Species of bilaterians with a simple body plan

Longitudinal section of a congeneric species, Xenoturbella bocki

Xenoturbella monstrosa, a deep-sea giant purple sock worm, is a marine, benthic, deep-water worm-like species that belongs to the family Xenoturbellidae. It was discovered in the eastern Pacific Ocean by a group of Californian and Australian scientists. The species was described in 2016 from several specimens.

Xenoturbella monstrosa shares morphological similarities with other species of the genus Xenoturbella, and is known for lacking respiratory, circulatory, and an excretory system.

== Description ==
The etymology of the species name refers to its unusual large size among known xenoturbellids.

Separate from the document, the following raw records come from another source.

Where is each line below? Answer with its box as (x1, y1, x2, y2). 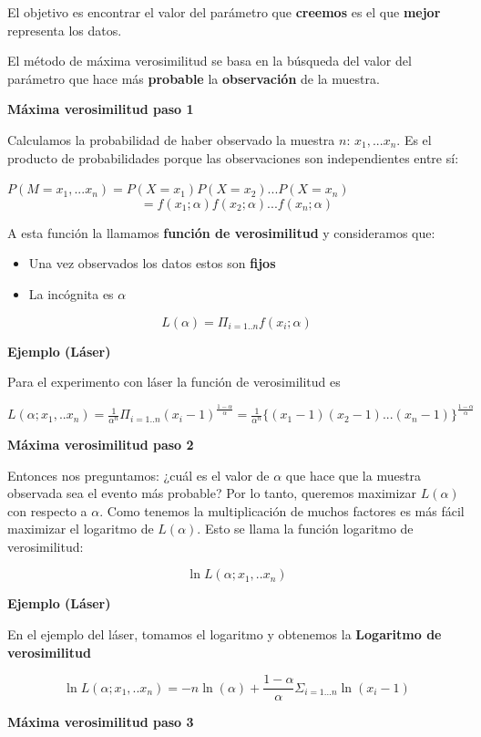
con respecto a (7, 501, 87, 520)
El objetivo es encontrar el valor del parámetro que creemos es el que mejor (7, 3, 441, 21)
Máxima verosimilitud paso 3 (7, 712, 194, 732)
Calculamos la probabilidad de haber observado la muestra (7, 130, 335, 149)
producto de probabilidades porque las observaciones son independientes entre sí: (7, 148, 459, 167)
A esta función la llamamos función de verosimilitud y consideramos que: (7, 223, 435, 242)
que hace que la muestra (285, 465, 422, 484)
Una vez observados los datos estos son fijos (28, 254, 276, 273)

Xenoturbella monstrosa is 20 cm in length, with a purple or pale pink colouration. The body wall displays several furrows: on the circumference, on the side, and two deep, longitudinal, dorsal ones. The longitudinal orientation involves a rounded anterior end in front of the ring furrow, while the posterior end gradually reduces in thickness. The mouth is orientated ventrally, halfway between the anterior end and the ring furrow. The live specimens exhibited an epidermal ventral glandular network branching over two-thirds of the ventral surface. Gametes are present dorsally and ventrally in the body wall. Tissues contain exogenous DNA corresponding to bivalve mollusks, the vesicomyid Archivesica diagonalis and Calyptogena pacifica.

== Phylogeny ==
Comparison of mitochondrial DNA and protein sequences showed that the species X. monstrosa is the sister group to X. churro and X. profunda in a clade of 'deep-water' taxa.